Create a 'Write Once' Date field that is populated on insert and never updated


(Markmcgookin) #1

As the title says, I want to create a field in my index for 'Created'. It is to be a datetime field recording when the row is inserted.

However, as I am using the builk insert API and the nature of the data, I will essentially be doing an 'Upsert' on all the rows on a second pass of the data set.

With a few new rows appearing each time. If I rely on the (deprecated) _timestamp field, every time I update the document, this is updated.

Is there any way to add a field that I either don't map to in my model, but use a default value in ES to populate this with something like 'now()' or if I have to manually add a field, can I 'lock' it so that a subsequent pass over the data with a different value would NOT update this field?

Regards,

Mark


(Nik Everett) #2

Normally the recommendation is to do that in the application talking to Elasticsearch.

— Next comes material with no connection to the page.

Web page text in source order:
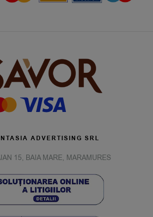
ADVERTISING SRL
15, BAIA MARE, MARAMURES

It is worth noting that Elasticsearch differs in a lot of ways from a relational database so saying "row" is kind of a red flag. Not that "row" and "document" are all that different, its just that if you expect Elasticsearch to do relational database things you'll be disappointed. It makes other architectural choices.

As far as how to do it with bulk you'd have to use upsert and script and doc and not use doc_as_upsert. That is less than ideal, especially in 2.x because of the script sandboxing problem. 5.0 will be nicer where you can safely specify a painless language script as part of the upsert. But still, you have to write a script which is a bit of a if all you want to do is merge documents.

As far as "locking" a field, no, that isn't a thing Elasticsearch does. Constraints and validation is one of those things relational databases do that Elasticsearch would prefer you handle in your application. Partially it is because we haven't implemented it and partially it is because we figure you are better off enforcing constraints on the application side because it is typically cheaper to scale application servers than it is to scale Elasticsearch servers.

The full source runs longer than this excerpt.